A total of 1,111 gravity stations were occupied in a rectangular area approximately 137 miles long and 23 miles wide in eastern New York, central Vermont, and central New Hampshire. The survey was carried out for the primary purpose of supplementing geologic data and contributing toward the solution of local and regional structural problems. Where possible, an areal coverage method of surveying was used, and stations were located at intervals ranging from 1 to 1½ miles. The relative accuracy of the gravity measurements is approximately 1 milligal. Simple Bouguer anomalies were obtained by the usual method of reduction. Although the stations were not corrected for terrain effects for the regional analysis, this factor was taken into consideration for local analyses.
Several hypotheses are examined in an attempt to relate a large negative Bouguer anomaly field with the tectonic history of the Middlebury synclinorium, and an associated relative gravity high with the Green Mountain anticlinorium. The theory of warping of the crustal layers is applied to this region.
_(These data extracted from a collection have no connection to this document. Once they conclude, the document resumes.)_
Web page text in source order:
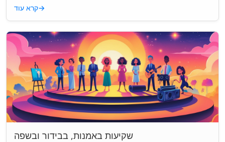
קרא עוד→
שקיעות באמנות, בבידור ובשפה
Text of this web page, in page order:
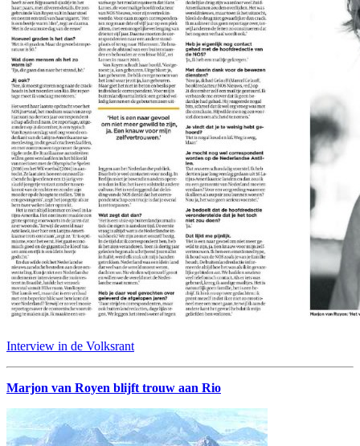
Interview in de Volksrant
Marjon van Royen blijft trouw aan Rio
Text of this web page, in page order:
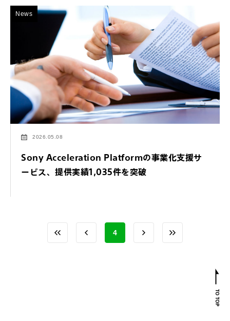
News
2026.05.08
Sony Acceleration Platformの事業化支援サ
ービス、提供実績1,035件を突破
4
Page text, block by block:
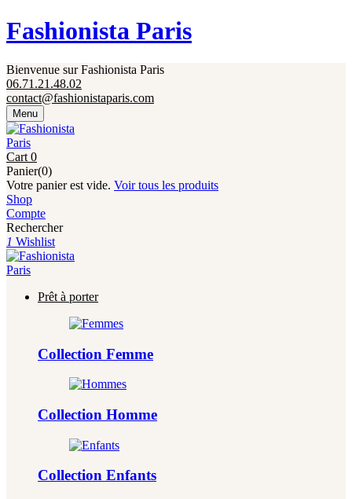
Fashionista Paris
Bienvenue sur Fashionista Paris
06.71.21.48.02
contact@fashionistaparis.com
Menu
Cart 0
Panier(0)
Votre panier est vide. Voir tous les produits
Shop
Compte
Rechercher
1 Wishlist
Prêt à porter
Collection Femme
Collection Homme
Collection Enfants
Fermeture annuelle du 17 juillet 16h au 12 août.
L'ajout au panier est indisponible et aucune
commande ni remise en main propre ne sera
possible durant cette période.
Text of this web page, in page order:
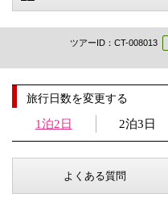
ツアーID：CT-008013
旅行日数を変更する
1泊2日 2泊3日
よくある質問
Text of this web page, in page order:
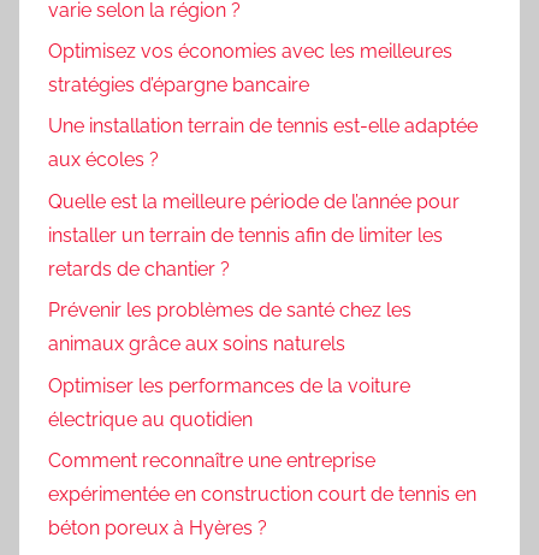
varie selon la région ?
Optimisez vos économies avec les meilleures
stratégies d’épargne bancaire
Une installation terrain de tennis est-elle adaptée
aux écoles ?
Quelle est la meilleure période de l’année pour
installer un terrain de tennis afin de limiter les
retards de chantier ?
Prévenir les problèmes de santé chez les
animaux grâce aux soins naturels
Optimiser les performances de la voiture
électrique au quotidien
Comment reconnaître une entreprise
expérimentée en construction court de tennis en
béton poreux à Hyères ?
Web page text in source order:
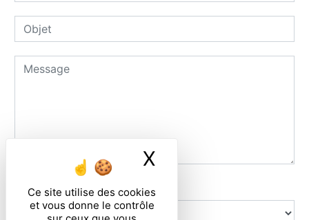
Ce site utilise des cookies
et vous donne le contrôle
X Masquer le
Combien font huit plus sept
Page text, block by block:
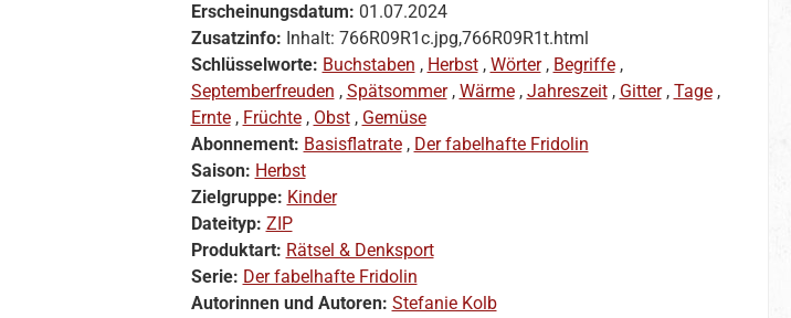
Erscheinungsdatum: 01.07.2024
Zusatzinfo: Inhalt: 766R09R1c.jpg,766R09R1t.html
Schlüsselworte: Buchstaben , Herbst, Wörter, Begriffe,
Septemberfreuden , Spätsommer, Wärme, Jahreszeit, Gitter, Tage,
Ernte, Früchte, Obst, Gemüse
Abonnement: Basisflatrate, Der fabelhafte Fridolin
Saison: Herbst
Zielgruppe: Kinder
Dateityp: ZIP
Produktart: Rätsel & Denksport
Serie: Der fabelhafte Fridolin
Autorinnen und Autoren: Stefanie Kolb
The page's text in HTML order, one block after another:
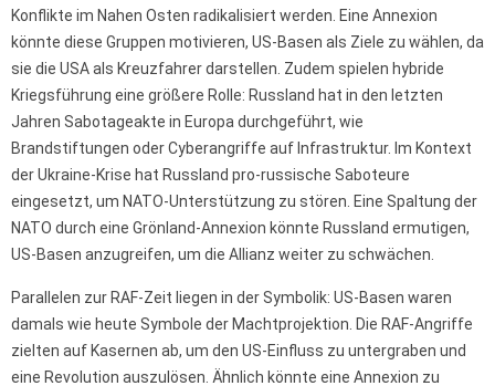
Konflikte im Nahen Osten radikalisiert werden. Eine Annexion
könnte diese Gruppen motivieren, US-Basen als Ziele zu wählen, da
sie die USA als Kreuzfahrer darstellen. Zudem spielen hybride
Kriegsführung eine größere Rolle: Russland hat in den letzten
Jahren Sabotageakte in Europa durchgeführt, wie
Brandstiftungen oder Cyberangriffe auf Infrastruktur. Im Kontext
der Ukraine-Krise hat Russland pro-russische Saboteure
eingesetzt, um NATO-Unterstützung zu stören. Eine Spaltung der
NATO durch eine Grönland-Annexion könnte Russland ermutigen,
US-Basen anzugreifen, um die Allianz weiter zu schwächen.
Parallelen zur RAF-Zeit liegen in der Symbolik: US-Basen waren
damals wie heute Symbole der Machtprojektion. Die RAF-Angriffe
zielten auf Kasernen ab, um den US-Einfluss zu untergraben und
eine Revolution auszulösen. Ähnlich könnte eine Annexion zu
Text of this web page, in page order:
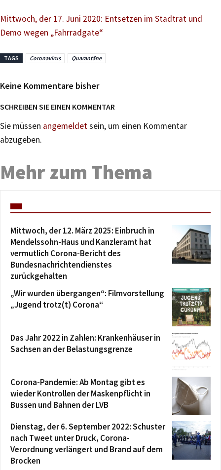
Mittwoch, der 17. Juni 2020: Entsetzen im Stadtrat und
Demo wegen „Fahrradgate“
TAGS Coronavirus Quarantäne
Keine Kommentare bisher
SCHREIBEN SIE EINEN KOMMENTAR
Sie müssen angemeldetsein, um einen Kommentar
abzugeben.
Mehr zum Thema
Mittwoch, der 12. März 2025: Einbruch in
Mendelssohn-Haus und Kanzleramt hat
vermutlich Corona-Bericht des
Bundesnachrichtendienstes
zurückgehalten
„Wir wurden übergangen“: Filmvorstellung
„Jugend trotz(t) Corona“
Das Jahr 2022 in Zahlen: Krankenhäuser in
Sachsen an der Belastungsgrenze
Corona-Pandemie: Ab Montag gibt es
wieder Kontrollen der Maskenpflicht in
Bussen und Bahnen der LVB
Dienstag, der 6. September 2022: Schuster
nach Tweet unter Druck, Corona-
Verordnung verlängert und Brand auf dem
Brocken
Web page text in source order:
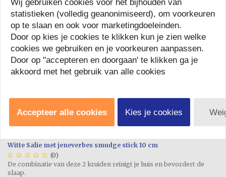
Witte Salie met jeneverbes smudge stick 10 cm
     (0)
De combinatie van deze 2 kruiden reinigt je huis en bevordert de
slaap.
Wij gebruiken cookies voor het bijhouden van
statistieken (volledig geanonimiseerd), om voorkeuren
op te slaan en ook voor marketingdoeleinden.
Door op kies je cookies te klikken kun je zien welke
cookies we gebruiken en je voorkeuren aanpassen.
Door op "accepteren en doorgaan' te klikken ga je
akkoord met het gebruik van alle cookies
Accepteer alle cookies Kies je cookies
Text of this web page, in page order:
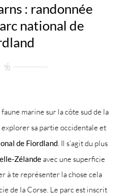
: randonnée
national de
marine sur la côte sud de la
explorer sa partie occidentale et
de Fiordland. Il s’agit du plus
Zélandeavec une superficie
à te représenter la chose cela
de la Corse. Le parc est inscrit
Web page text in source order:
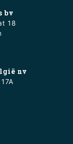
bv
18
nv
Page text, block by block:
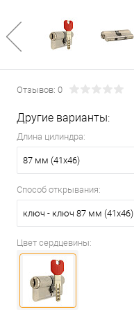
Отзывов: 0
Другие варианты:
Длина цилиндра:
87 мм (41x46)
Способ открывания:
ключ - ключ 87 мм (41x46)
Цвет сердцевины:
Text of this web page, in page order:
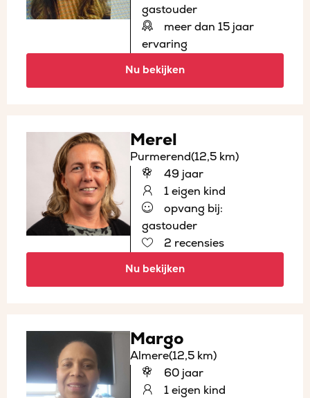
gastouder
meer dan 15 jaar
ervaring
Nu bekijken
Merel
Purmerend(12,5 km)
49 jaar
1 eigen kind
opvang bij:
gastouder
2 recensies
Nu bekijken
Margo
Almere(12,5 km)
60 jaar
1 eigen kind
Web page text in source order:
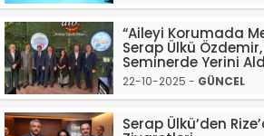
“Aileyi Korumada
Serap Ülkü
Seminerde Yerini
22-10-2025 - GÜNCEL
Serap Ülkü’den
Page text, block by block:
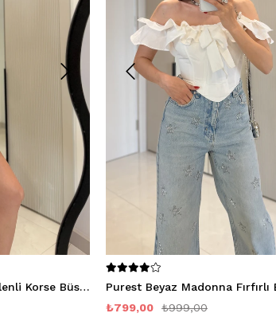
Nastya Denim Puantiyeli Balenli Korse Büstiyer
Purest Beyaz Madonna Fırfırlı
₺799,00
₺999,00
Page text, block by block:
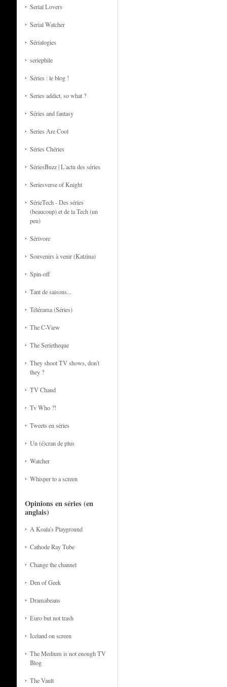
Serial Lovers
Serial Watcher
Sérialogies
seriephile
Séries : le blog !
Series addict, so what ?
Séries and fantasy
Series Are Cool
Séries Chéries
SériesBuzz | L'actu des séries
Seriesverse of Knight
SérieTech - Des séries
(beaucoup) et de la Tech (un
peu)
Sérivore
Souvenirs à venir (Katzina)
Spin-off
Tant de saisons...
Télérama (Séries)
The C-View
The Serietheque
They shoot TV shows, don't
they ?
TV Chaud
Tv Who ?!
Tweets en séries
Un (é)cran de plus
Watcher
Whisper to a screen
Opinions en séries (en
anglais)
A Koala's Playground
Cathode Ray Tube
Change the channel
Den of Geek
Dramabeans
Euro but not trash
Iceland on screen
The Medium is not enough TV
Blog
The Vault

The possibility of high-angle thrust faulting of the crust is also considered. Calculations show that the maximum amplitude of the downwarp at the base of the granitic and intermediate layers beneath the Champlain lowland is approximately 16,000 feet. This amplitude is of the same order of magnitude as the depth to the Precambrian basement in the Middlebury synclinorium.
A gravity high over the Taconic allochthone indicates that the high density slates of the Taconic sequence attain their maximum thickness in the eastern part of the thrust sheet. Because the structure of the Taconic klippe is similar to that of the Middlebury synclinorium, the rocks of the thrust sheet were probably folded concurrently with those of the synclinorium. Consequently, the Taconic thrust appears to have been emplaced prior to the close of the orogeny in the Green Mountain region.
The north-south trending regional anomalies in the Green Mountains decrease eastward to a broad gravity low in the Connecticut Valley. In the latter area, the anomaly trends swing around to the northeast before attaining east-west trends in central and eastern New Hampshire.
Differences in residual anomalies as high as −5 milligals are associated with a series of domal uplifts in eastern Vermont. These anomalies must result from a mass of low density rock which occurs beneath the high density metamorphic rocks at the surface. Calculations show that the depth to the core rocks probably ranges from 1000 to 2500 feet. An analysis of gravity minima associated with the granite core of the Lebanon dome (−13 milligals) and the core rocks of the Mascoma dome (−10 milligals) yields information as to the shape of the plutons at depth. Calculations also show that the core rocks of these domes persist to depths which are the same order of magnitude as those of the domes of eastern Vermont (12,000 to 16,000 feet). Consequently, the core rocks may be either intrusions or uplifts of a low density rock which occurs at depth throughout the region.
Because local gravity anomalies in central and eastern New Hampshire are obscured by a regional gravity low centered over the White Mountains, a residual anomaly map was prepared for this region. Computations indicate that the schists of the Littleton formation are cut off at relatively shallow depths (3500 to 8700 feet) by one or more of the magma series which occur in central New Hampshire.